LiteLLM future supply chain incident	Medium	Pin exact version (v1.83.x specific patch). Renovate bot for security-only updates.
HubSpot/LinkedIn API rate limits	Low	Cache reads with 1h TTL; nightly batch instead of real-time.
Narrative drifts (Julien hates the voice)	Medium	Quality gate week 1 — if drift, re-prompt with Cleiton's W1-W3 reports as few-shot examples.
Hallucinated numbers	High	Hard gate: every number in narrative must trace to a source field. Validator function asserts before publish. Fail closed (skip publish, alert).
Anomaly false positives (Slack noise)	Low	Tune z-score threshold week 1-2. Allow user `mute` command in Slack.

Phase 2 trigger criteria¶

Build Reply Triage Agent (next slice) only when: 1. Phase 1 ran 4 consecutive weeks without manual intervention 2. Real cost ≤ €10/mo confirmed 3. Julien explicitly greenlights with "yes, go to Phase 2" 4. Langfuse dashboard shows clean trace flow (no investigation backlog)

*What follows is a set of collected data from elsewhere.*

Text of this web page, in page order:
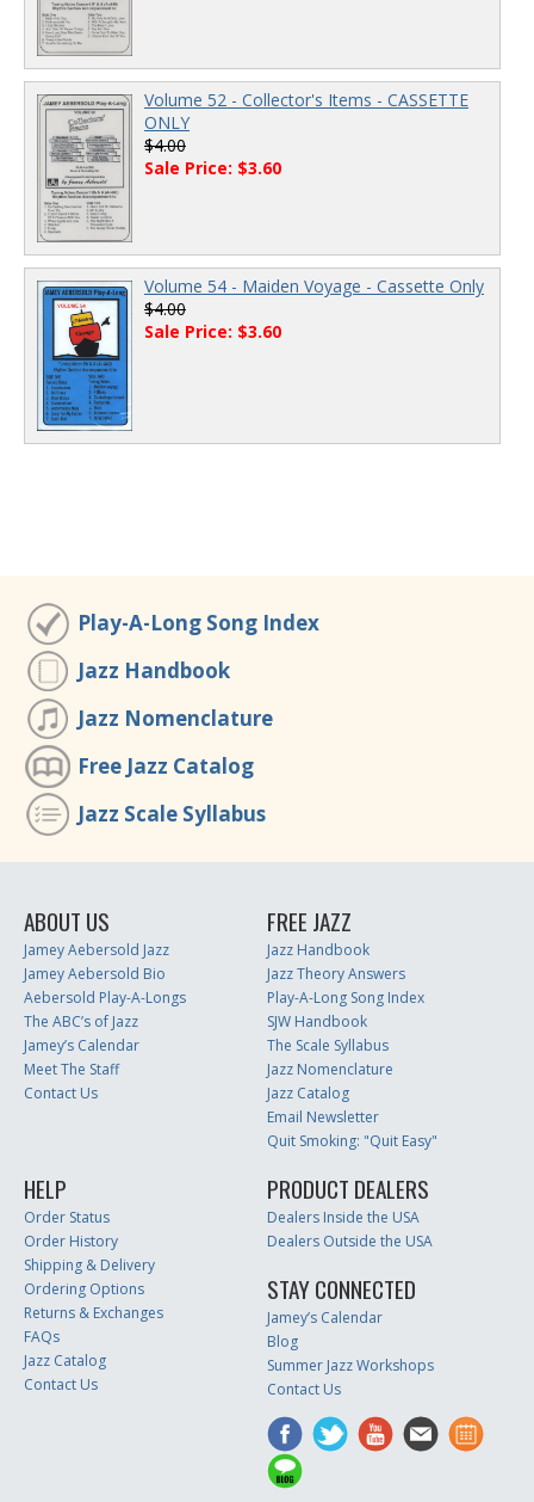
Volume 52 - Collector's Items - CASSETTE
ONLY
$4.00
Sale Price: $3.60
Volume 54 - Maiden Voyage - Cassette Only
$4.00
Sale Price: $3.60
Play-A-Long Song Index
Jazz Handbook
Jazz Nomenclature
Free Jazz Catalog
Jazz Scale Syllabus
ABOUT US
Jamey Aebersold Jazz
Jamey Aebersold Bio
Aebersold Play-A-Longs
The ABC’s of Jazz
Jamey’s Calendar
Meet The Staff
Contact Us
FREE JAZZ
Jazz Handbook
Jazz Theory Answers
Play-A-Long Song Index
SJW Handbook
The Scale Syllabus
Jazz Nomenclature
Jazz Catalog
Email Newsletter
Quit Smoking: "Quit Easy"
HELP
Order Status
Order History
Shipping & Delivery
Ordering Options
Returns & Exchanges
FAQs
Jazz Catalog
Contact Us
PRODUCT DEALERS
Dealers Inside the USA
Dealers Outside the USA
STAY CONNECTED
Jamey’s Calendar
Blog
Summer Jazz Workshops
Contact Us
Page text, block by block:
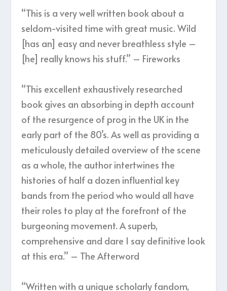
“This is a very well written book about a
seldom-visited time with great music. Wild
[has an] easy and never breathless style –
[he] really knows his stuff.” – Fireworks
“This excellent exhaustively researched
book gives an absorbing in depth account
of the resurgence of prog in the UK in the
early part of the 80’s. As well as providing a
meticulously detailed overview of the scene
as a whole, the author intertwines the
histories of half a dozen influential key
bands from the period who would all have
their roles to play at the forefront of the
burgeoning movement. A superb,
comprehensive and dare I say definitive look
at this era.” – The Afterword
“Written with a unique scholarly fandom,
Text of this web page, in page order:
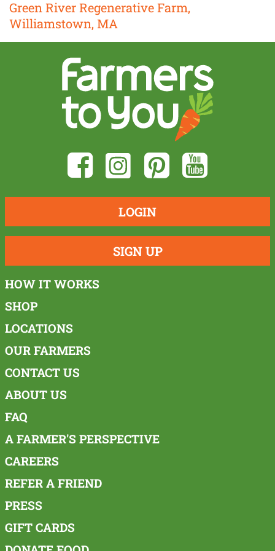
Green River Regenerative Farm,
Williamstown, MA
LOGIN
SIGN UP
HOW IT WORKS
SHOP
LOCATIONS
OUR FARMERS
CONTACT US
ABOUT US
FAQ
A FARMER'S PERSPECTIVE
CAREERS
REFER A FRIEND
PRESS
GIFT CARDS
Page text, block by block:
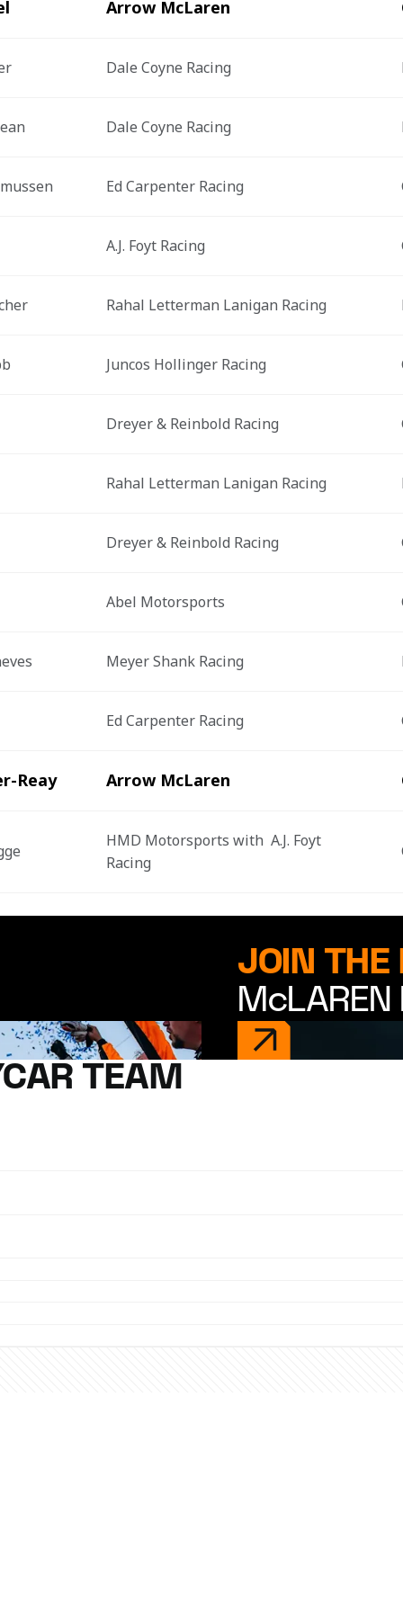
Arrow McLaren
Dale Coyne Racing
Dale Coyne Racing
Ed Carpenter Racing
A.J. Foyt Racing
Rahal Letterman Lanigan Racing
Juncos Hollinger Racing
Dreyer & Reinbold Racing
Rahal Letterman Lanigan Racing
Dreyer & Reinbold Racing
Abel Motorsports
Meyer Shank Racing
Ed Carpenter Racing
Reay Arrow McLaren
HMD Motorsports with  A.J. Foyt
Racing
JOIN THE
McLAREN
TEAM
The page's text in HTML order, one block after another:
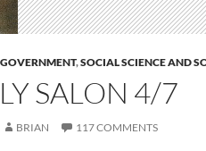
,SOCIAL SCIENCE AND
SALON 4/7
BRIAN 117 COMMENTS
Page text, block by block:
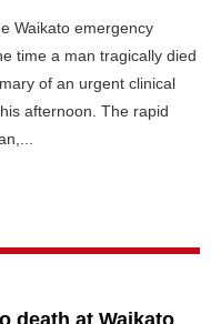
Waikato emergency
time a man tragically died
of an urgent clinical
afternoon. The rapid
death at Waikato
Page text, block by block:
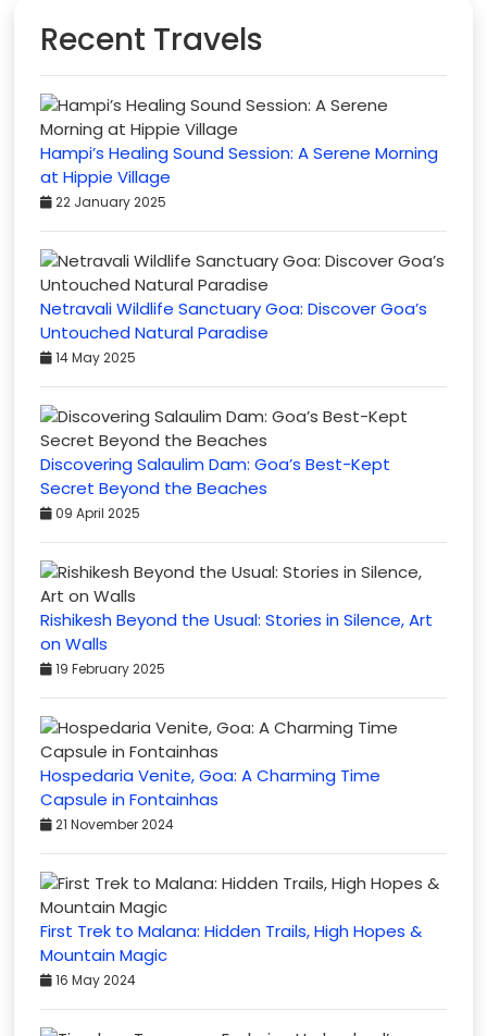
Recent Travels
Hampi’s Healing Sound Session: A Serene Morning
at Hippie Village
22 January 2025
Netravali Wildlife Sanctuary Goa: Discover Goa’s
Untouched Natural Paradise
14 May 2025
Discovering Salaulim Dam: Goa’s Best-Kept
Secret Beyond the Beaches
09 April 2025
Rishikesh Beyond the Usual: Stories in Silence, Art
on Walls
19 February 2025
Hospedaria Venite, Goa: A Charming Time
Capsule in Fontainhas
21 November 2024
First Trek to Malana: Hidden Trails, High Hopes &
Mountain Magic
16 May 2024
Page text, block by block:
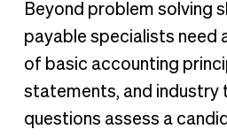
Beyond problem solving
payable specialists need
of basic accounting
statements, and industry
questions assess a
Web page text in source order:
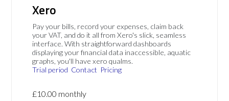
Xero
Pay your bills, record your expenses, claim back
your VAT, and do it all from Xero's slick, seamless
interface. With straightforward dashboards
displaying your financial data inaccessible, aquatic
graphs, you'll have xero qualms.
Trial period Contact Pricing
£10.00 monthly
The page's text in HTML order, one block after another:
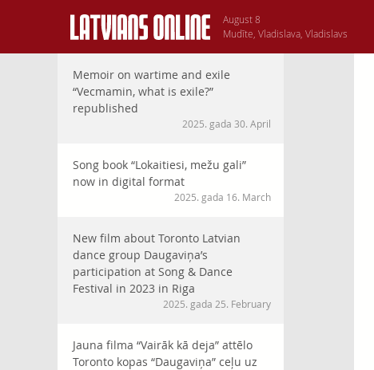
August 8
Mudīte, Vladislava, Vladislavs
Memoir on wartime and exile
“Vecmamin, what is exile?”
republished
2025. gada 30. April
Song book “Lokaitiesi, mežu gali”
now in digital format
2025. gada 16. March
New film about Toronto Latvian
dance group Daugaviņa’s
participation at Song & Dance
Festival in 2023 in Riga
2025. gada 25. February
Jauna filma “Vairāk kā deja” attēlo
Toronto kopas “Daugaviņa” ceļu uz
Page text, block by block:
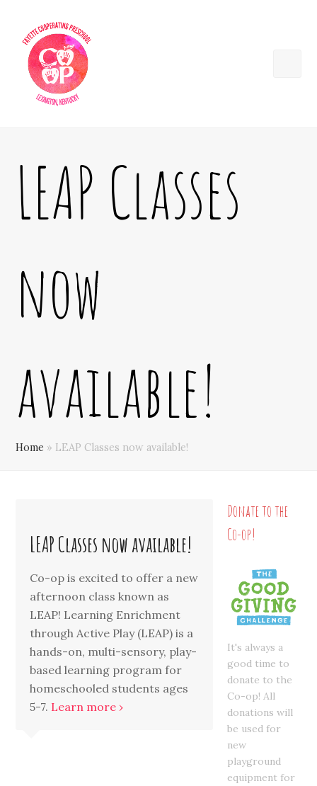
LEAP Classes
now
available!
Home » LEAP Classes now available!
LEAP Classes now available!
Co-op is excited to offer a new
afternoon class known as
LEAP! Learning Enrichment
through Active Play (LEAP) is a
hands-on, multi-sensory, play-
based learning program for
homeschooled students ages
5-7. Learn more ›
Donate to the
Co-op!
It's always a
good time to
donate to the
Co-op! All
donations will
be used for
new
playground
equipment for
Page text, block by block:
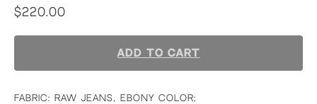
$220.00
ADD TO CART
FABRIC: RAW JEANS, EBONY COLOR;
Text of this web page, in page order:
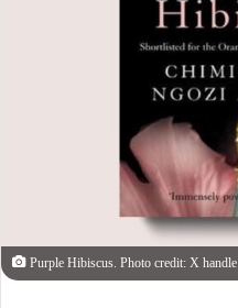
Purple Hibiscus. Photo credit: X handle
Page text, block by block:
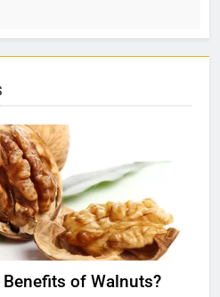
of Walnuts?
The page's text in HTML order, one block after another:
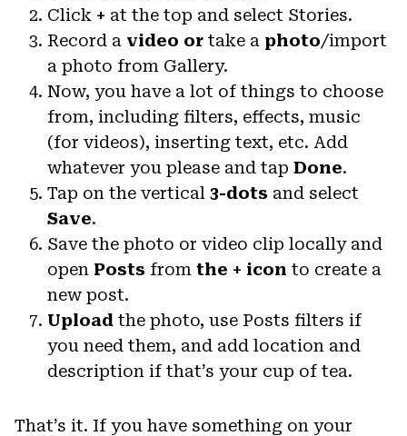
Click + at the top and select Stories.
Record a video or take a photo/import
a photo from Gallery.
Now, you have a lot of things to choose
from, including filters, effects, music
(for videos), inserting text, etc. Add
whatever you please and tap Done.
Tap on the vertical 3-dots and select
Save.
Save the photo or video clip locally and
open Posts from the + icon to create a
new post.
Upload the photo, use Posts filters if
you need them, and add location and
description if that’s your cup of tea.
That’s it. If you have something on your
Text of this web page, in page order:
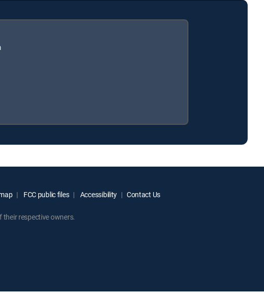
FCC public files Accessibility Contact Us
their respective owners.
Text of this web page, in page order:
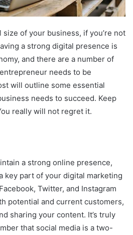
size of your business, if you’re not
a strong digital presence is
and there are a number of
needs to be
will outline some essential
needs to succeed. Keep
really will not regret it.
a strong online presence,
key part of your digital marketing
Twitter, and Instagram
potential and current customers,
sharing your content. It’s truly
that social media is a two-
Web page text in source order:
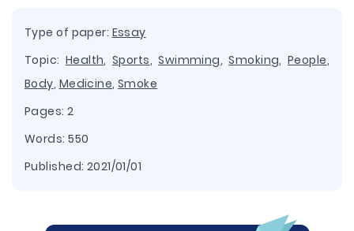
Type of paper: Essay
Topic: Health, Sports,Swimming,Smoking, People,
Body, Medicine, Smoke
Pages: 2
Words: 550
Published: 2021/01/01
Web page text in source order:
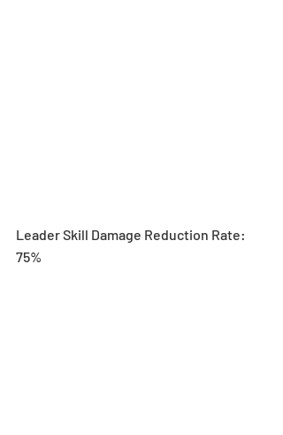
Leader Skill Damage Reduction Rate:
75%
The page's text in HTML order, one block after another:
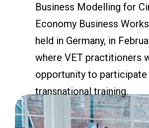
Business Modelling for
Economy Business
held in Germany, in
where VET practitioners
opportunity to participate
transnational training.
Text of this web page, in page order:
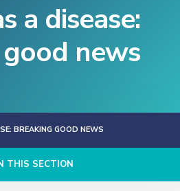
a disease:
news
BREAKING GOOD NEWS
THIS SECTION
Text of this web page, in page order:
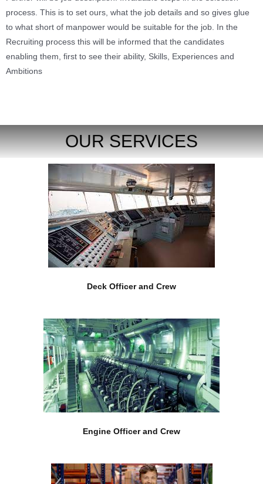
process. This is to set ours, what the job details and so gives glue
to what short of manpower would be suitable for the job. In the
Recruiting process this will be informed that the candidates
enabling them, first to see their ability, Skills, Experiences and
Ambitions
OUR SERVICES
Deck Officer and Crew
Engine Officer and Crew
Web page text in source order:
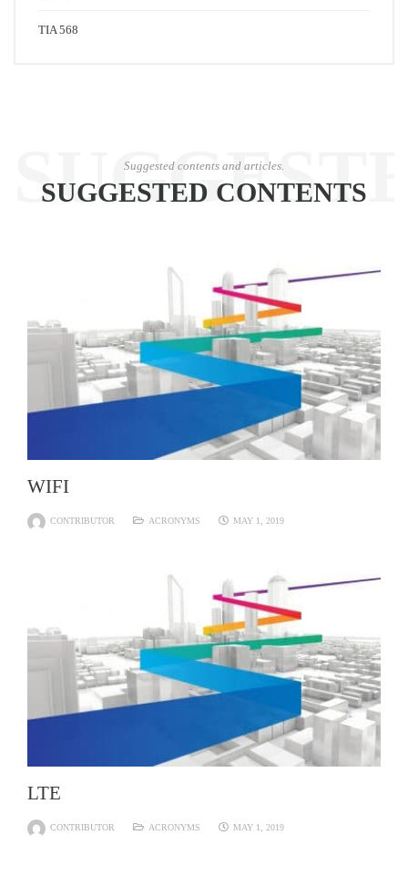
TIA 568
Suggested contents and articles.
SUGGESTED CONTENTS
WIFI
CONTRIBUTOR ACRONYMS MAY 1, 2019
LTE
CONTRIBUTOR ACRONYMS MAY 1, 2019
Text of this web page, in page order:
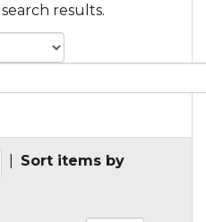
results.
Sort items by
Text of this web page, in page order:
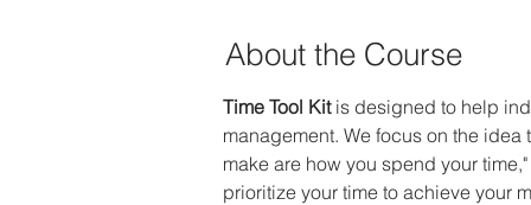
About the Course
Time Tool Kit is designed to help
management. We focus on the
make are how you spend your
prioritize your time to achieve your
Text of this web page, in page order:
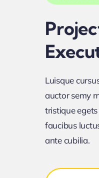
Luisque
auctor semy
tristique
faucibus
ante cubilia.
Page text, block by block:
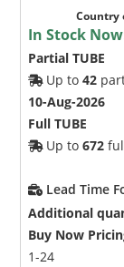
Country
In Stock
Partial TUBE
Up to42
10-Aug-2026
Full TUBE
Up to672
Lead Time
Additional
Buy Now
1-24
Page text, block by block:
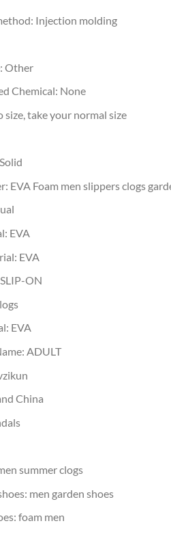
Injection molding
Other
Chemical: None
size, take your normal size
Solid
EVA Foam men slippers clogs
EVA
EVA
SLIP-ON
EVA
ADULT
China
summer clogs
men garden shoes
foam men
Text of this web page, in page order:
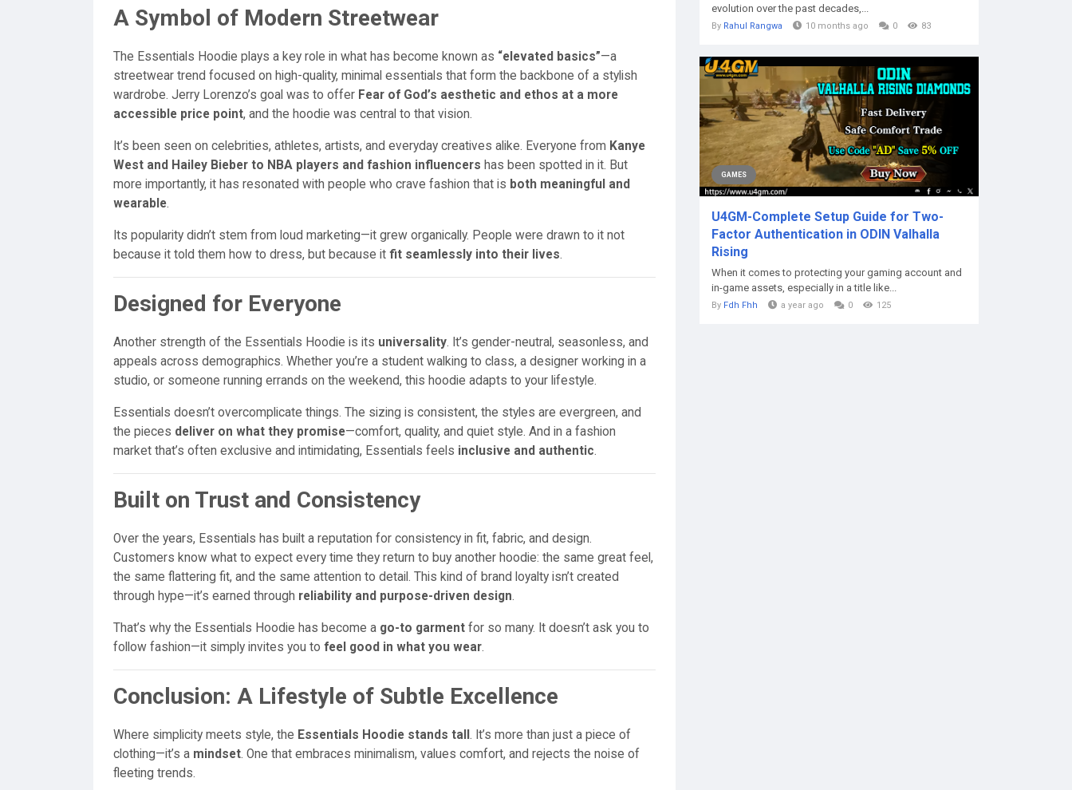
A Symbol of Modern Streetwear
The Essentials Hoodie plays a key role in what has become known as “elevated basics”—a
streetwear trend focused on high-quality, minimal essentials that form the backbone of a stylish
wardrobe. Jerry Lorenzo’s goal was to offer Fear of God’s aesthetic and ethos at a more
accessible price point, and the hoodie was central to that vision.
It’s been seen on celebrities, athletes, artists, and everyday creatives alike. Everyone from Kanye
West and Hailey Bieber to NBA players and fashion influencers has been spotted in it. But
more importantly, it has resonated with people who crave fashion that is both meaningful and
wearable.
Its popularity didn’t stem from loud marketing—it grew organically. People were drawn to it not
because it told them how to dress, but because it fit seamlessly into their lives.
Designed for Everyone
Another strength of the Essentials Hoodie is its universality. It’s gender-neutral, seasonless, and
appeals across demographics. Whether you’re a student walking to class, a designer working in a
studio, or someone running errands on the weekend, this hoodie adapts to your lifestyle.
Essentials doesn’t overcomplicate things. The sizing is consistent, the styles are evergreen, and
the pieces deliver on what they promise—comfort, quality, and quiet style. And in a fashion
market that’s often exclusive and intimidating, Essentials feels inclusive and authentic.
Built on Trust and Consistency
Over the years, Essentials has built a reputation for consistency in fit, fabric, and design.
Customers know what to expect every time they return to buy another hoodie: the same great feel,
the same flattering fit, and the same attention to detail. This kind of brand loyalty isn’t created
through hype—it’s earned through reliability and purpose-driven design.
That’s why the Essentials Hoodie has become a go-to garment for so many. It doesn’t ask you to
follow fashion—it simply invites you to feel good in what you wear.
Conclusion: A Lifestyle of Subtle Excellence
Where simplicity meets style, the Essentials Hoodie stands tall . It’s more than just a piece of
clothing—it’s a mindset. One that embraces minimalism, values comfort, and rejects the noise of
fleeting trends.
evolution over the past decades,...
By Rahul Rangwa 10 months ago 0 83
GAMES
U4GM-Complete Setup Guide for Two-
Factor Authentication in ODIN Valhalla
Rising
When it comes to protecting your gaming account and
in-game assets, especially in a title like...
By Fdh Fhh a year ago 0 125
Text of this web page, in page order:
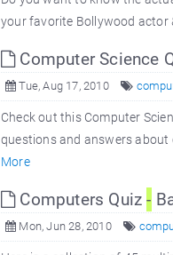
your favorite Bollywood actor
Computer Science
Tue, Aug 17, 2010
Check out this Computer
questions and answers about
More
Computers Quiz-
Mon, Jun 28, 2010
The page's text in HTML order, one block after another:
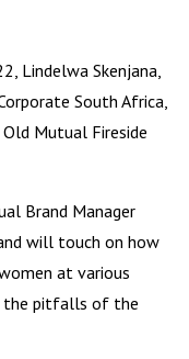
Lindelwa Skenjana,
South Africa,
Mutual Fireside
Brand Manager
will touch on how
at various
the pitfalls of the
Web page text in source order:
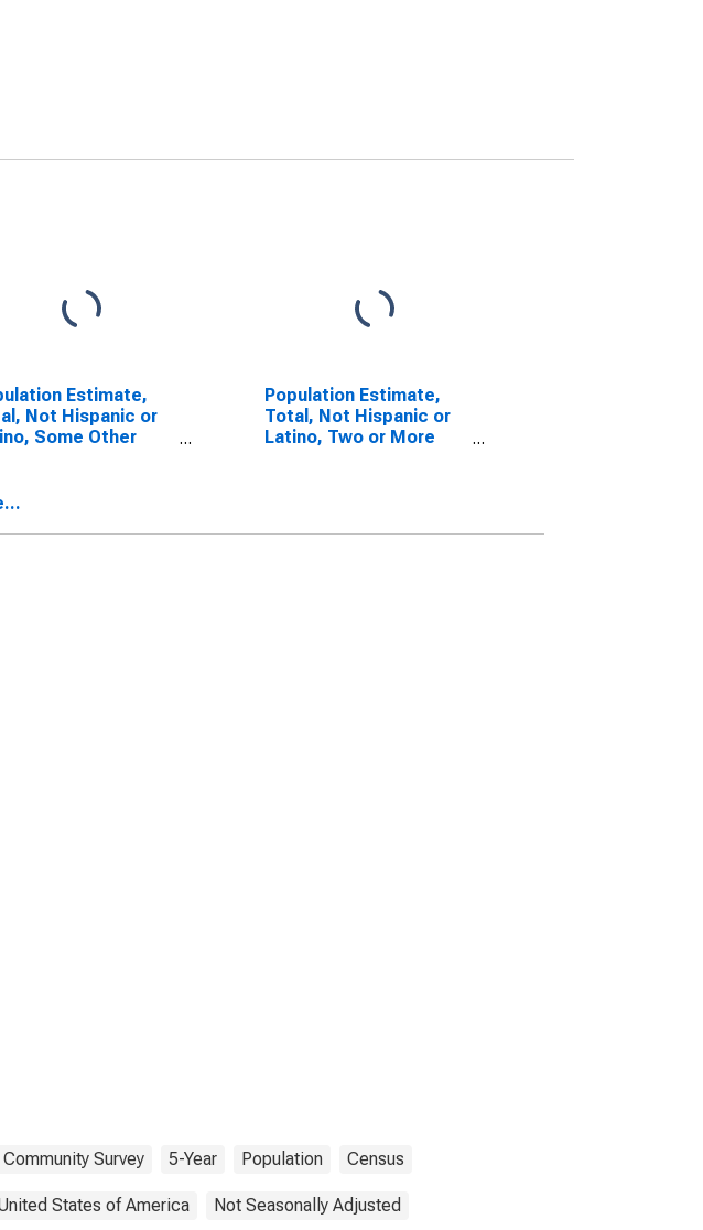
Estimate,
Not Hispanic or
Some Other
IL
Population Estimate,
Total, Not Hispanic or
Latino, Two or More
Survey 5-Year Population Census
States of America Not Seasonally Adjusted

Phase 2 expected scope: BD reply triage (Haiku 4.5 native classify into 5 buckets) + Gemini 2.5 Flash for prospect research enrichment.

References¶

Anthropic — Building Effective Agents PDF
Claude Agent SDK overview
LiteLLM providers
[memory] (V3 vision Apr 26)
[memory]
[ticket] MKT-OPS-04 (build tracker — to be created)
[brief] Julien Re-onboarding Brief Decision #8

Filed Apr 26 2026 by Cleiton Sena. Status: SPEC — awaiting Julien approval Tue 28 Apr in 1:1.